[Items listed in a dataset]

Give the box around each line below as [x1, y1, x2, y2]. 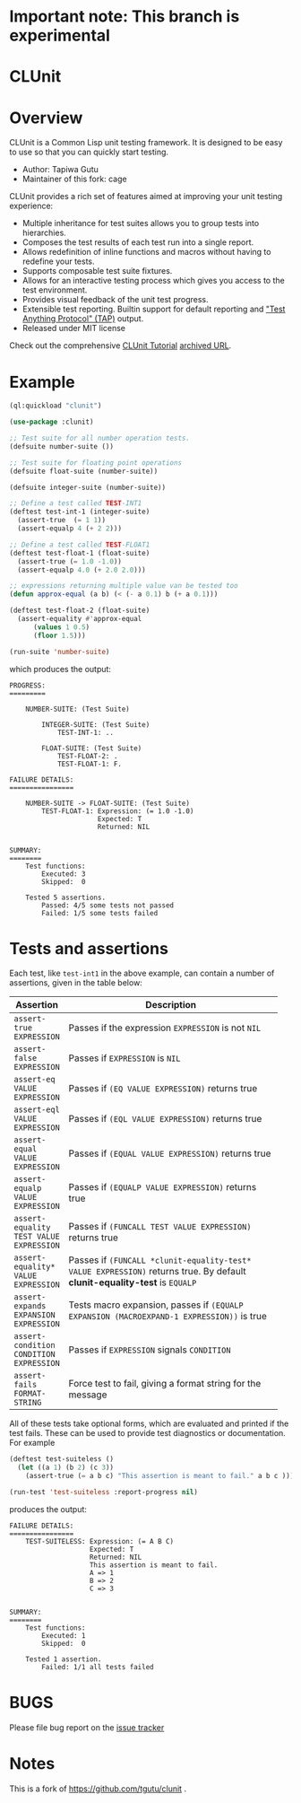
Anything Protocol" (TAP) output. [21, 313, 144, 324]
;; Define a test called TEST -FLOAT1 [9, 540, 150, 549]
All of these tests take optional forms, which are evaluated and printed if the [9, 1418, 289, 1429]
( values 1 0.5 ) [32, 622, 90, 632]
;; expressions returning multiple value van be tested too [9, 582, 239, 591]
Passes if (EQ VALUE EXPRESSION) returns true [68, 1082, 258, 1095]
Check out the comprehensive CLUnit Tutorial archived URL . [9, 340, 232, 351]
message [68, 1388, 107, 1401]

* * *

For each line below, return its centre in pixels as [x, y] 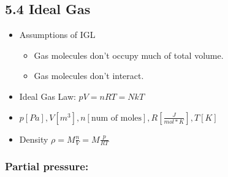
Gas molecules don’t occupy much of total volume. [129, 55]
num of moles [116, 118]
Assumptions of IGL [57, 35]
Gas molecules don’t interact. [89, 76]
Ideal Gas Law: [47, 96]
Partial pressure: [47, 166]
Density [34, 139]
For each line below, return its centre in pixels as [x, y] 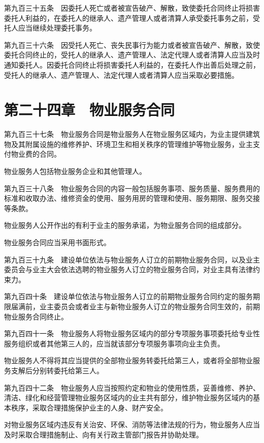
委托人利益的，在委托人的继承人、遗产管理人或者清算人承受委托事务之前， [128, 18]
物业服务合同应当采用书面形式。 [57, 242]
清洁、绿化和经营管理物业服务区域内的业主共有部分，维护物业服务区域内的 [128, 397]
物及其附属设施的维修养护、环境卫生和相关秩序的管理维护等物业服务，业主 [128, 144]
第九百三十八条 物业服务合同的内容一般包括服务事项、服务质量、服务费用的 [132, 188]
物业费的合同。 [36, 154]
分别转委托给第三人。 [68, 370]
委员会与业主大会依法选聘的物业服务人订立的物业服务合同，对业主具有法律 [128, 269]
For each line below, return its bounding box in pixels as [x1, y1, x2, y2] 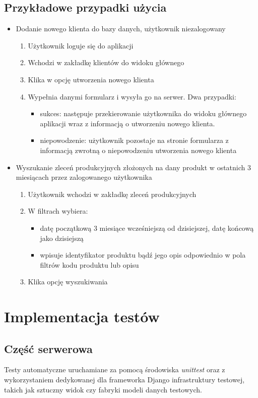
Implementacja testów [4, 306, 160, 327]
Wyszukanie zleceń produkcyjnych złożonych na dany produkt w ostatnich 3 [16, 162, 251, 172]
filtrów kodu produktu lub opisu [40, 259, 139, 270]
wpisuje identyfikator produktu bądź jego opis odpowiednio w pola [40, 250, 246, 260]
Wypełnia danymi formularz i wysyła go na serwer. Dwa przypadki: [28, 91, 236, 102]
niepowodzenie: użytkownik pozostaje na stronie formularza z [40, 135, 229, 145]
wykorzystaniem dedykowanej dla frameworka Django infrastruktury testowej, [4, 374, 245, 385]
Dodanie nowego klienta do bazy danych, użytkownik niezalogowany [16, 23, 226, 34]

# PROMPT
Of the records above, print only the lines from the one containing "Gas molecules don’t occupy" through the one containing "物及其附属设施的维修养护、环境卫生和相关秩序的管理维护等物业服务，业主 [128, 144]", inclusive and unaltered, leaving out pictures.

# RESPONSE AREA
Gas molecules don’t occupy much of total volume. [129, 55]
num of moles [116, 118]
Assumptions of IGL [57, 35]
Gas molecules don’t interact. [89, 76]
Ideal Gas Law: [47, 96]
Partial pressure: [47, 166]
Density [34, 139]
For each line below, return its centre in pixels as [x, y] 
委托人利益的，在委托人的继承人、遗产管理人或者清算人承受委托事务之前， [128, 18]
物业服务合同应当采用书面形式。 [57, 242]
清洁、绿化和经营管理物业服务区域内的业主共有部分，维护物业服务区域内的 [128, 397]
物及其附属设施的维修养护、环境卫生和相关秩序的管理维护等物业服务，业主 [128, 144]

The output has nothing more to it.